> Exercise directions: Below are several records. Retype exactly those lines running from the one with "Exercícios preliminares [90, 54]" through the one with "pertence a si mesmo? [159, 461]", end lines included, and no others.

> Raw data:

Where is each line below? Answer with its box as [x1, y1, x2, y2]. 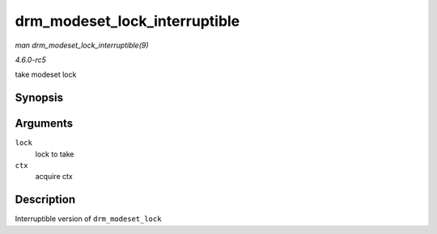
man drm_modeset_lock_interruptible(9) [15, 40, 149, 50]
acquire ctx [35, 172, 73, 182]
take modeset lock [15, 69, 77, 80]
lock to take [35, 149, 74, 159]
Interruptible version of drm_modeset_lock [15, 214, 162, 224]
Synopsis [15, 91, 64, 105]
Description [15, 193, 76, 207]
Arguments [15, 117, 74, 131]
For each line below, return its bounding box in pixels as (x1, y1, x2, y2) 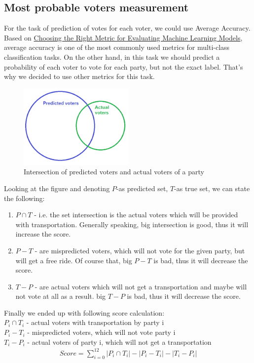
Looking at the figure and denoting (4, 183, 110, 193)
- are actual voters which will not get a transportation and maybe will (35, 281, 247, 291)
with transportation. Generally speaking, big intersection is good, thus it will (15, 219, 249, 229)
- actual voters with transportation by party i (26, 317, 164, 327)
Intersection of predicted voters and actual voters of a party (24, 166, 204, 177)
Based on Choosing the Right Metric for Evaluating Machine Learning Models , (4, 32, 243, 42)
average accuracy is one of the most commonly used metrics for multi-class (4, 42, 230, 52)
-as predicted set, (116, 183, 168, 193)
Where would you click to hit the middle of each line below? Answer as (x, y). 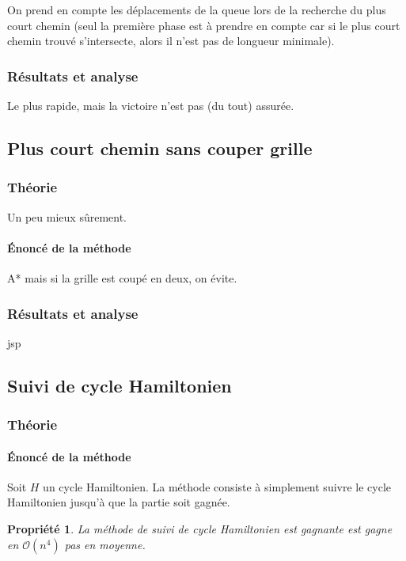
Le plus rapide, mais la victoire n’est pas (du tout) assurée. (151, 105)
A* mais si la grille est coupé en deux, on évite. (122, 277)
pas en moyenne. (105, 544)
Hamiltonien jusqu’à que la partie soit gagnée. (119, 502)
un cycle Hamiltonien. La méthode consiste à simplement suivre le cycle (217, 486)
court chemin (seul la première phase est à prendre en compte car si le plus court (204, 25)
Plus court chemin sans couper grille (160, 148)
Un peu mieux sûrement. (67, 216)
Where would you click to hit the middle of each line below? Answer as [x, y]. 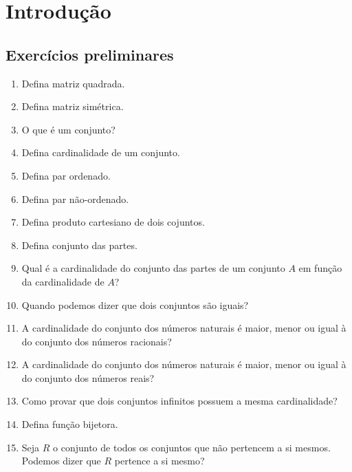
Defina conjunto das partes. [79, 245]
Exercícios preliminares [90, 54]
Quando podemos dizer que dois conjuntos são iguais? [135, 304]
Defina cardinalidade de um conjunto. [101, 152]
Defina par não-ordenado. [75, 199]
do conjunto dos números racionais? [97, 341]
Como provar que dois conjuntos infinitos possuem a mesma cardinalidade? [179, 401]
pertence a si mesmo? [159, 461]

--

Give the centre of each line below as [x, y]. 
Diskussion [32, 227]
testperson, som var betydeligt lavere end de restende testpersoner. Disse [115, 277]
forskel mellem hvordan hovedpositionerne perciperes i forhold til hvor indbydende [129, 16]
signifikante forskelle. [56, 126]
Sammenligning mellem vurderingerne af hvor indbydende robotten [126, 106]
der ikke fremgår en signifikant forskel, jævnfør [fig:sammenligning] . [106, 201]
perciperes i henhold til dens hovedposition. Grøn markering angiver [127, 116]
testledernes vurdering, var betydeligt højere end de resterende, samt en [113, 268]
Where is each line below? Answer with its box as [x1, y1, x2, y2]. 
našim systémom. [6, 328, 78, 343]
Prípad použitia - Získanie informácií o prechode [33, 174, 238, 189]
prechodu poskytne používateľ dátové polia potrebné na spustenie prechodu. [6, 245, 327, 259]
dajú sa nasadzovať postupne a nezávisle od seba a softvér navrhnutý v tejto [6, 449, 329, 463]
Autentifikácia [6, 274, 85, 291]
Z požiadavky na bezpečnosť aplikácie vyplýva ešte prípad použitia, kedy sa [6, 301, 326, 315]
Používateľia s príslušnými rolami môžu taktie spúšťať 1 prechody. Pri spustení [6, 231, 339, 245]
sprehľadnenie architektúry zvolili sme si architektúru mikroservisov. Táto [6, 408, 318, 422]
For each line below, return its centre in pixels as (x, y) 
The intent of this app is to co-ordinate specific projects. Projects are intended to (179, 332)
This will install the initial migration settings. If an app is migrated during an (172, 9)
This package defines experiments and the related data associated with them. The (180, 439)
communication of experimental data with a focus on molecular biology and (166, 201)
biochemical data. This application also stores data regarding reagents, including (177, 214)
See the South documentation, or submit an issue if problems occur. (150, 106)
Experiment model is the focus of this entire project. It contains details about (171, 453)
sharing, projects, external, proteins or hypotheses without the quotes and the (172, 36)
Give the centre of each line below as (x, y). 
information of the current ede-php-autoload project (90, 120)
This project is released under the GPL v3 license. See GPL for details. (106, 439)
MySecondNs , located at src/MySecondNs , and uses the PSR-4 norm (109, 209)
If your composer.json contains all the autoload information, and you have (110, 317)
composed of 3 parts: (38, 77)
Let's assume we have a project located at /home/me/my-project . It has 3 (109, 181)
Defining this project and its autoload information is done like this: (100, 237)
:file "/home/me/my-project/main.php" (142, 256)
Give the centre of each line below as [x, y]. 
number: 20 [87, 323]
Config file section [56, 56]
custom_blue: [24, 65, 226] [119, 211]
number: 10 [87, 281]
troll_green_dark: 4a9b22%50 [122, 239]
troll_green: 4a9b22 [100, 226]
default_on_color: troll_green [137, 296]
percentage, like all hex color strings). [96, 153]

> Answer box:
Exercícios preliminares [90, 54]
Quando podemos dizer que dois conjuntos são iguais? [135, 304]
Defina cardinalidade de um conjunto. [101, 152]
Defina par não-ordenado. [75, 199]
do conjunto dos números racionais? [97, 341]
Como provar que dois conjuntos infinitos possuem a mesma cardinalidade? [179, 401]
pertence a si mesmo? [159, 461]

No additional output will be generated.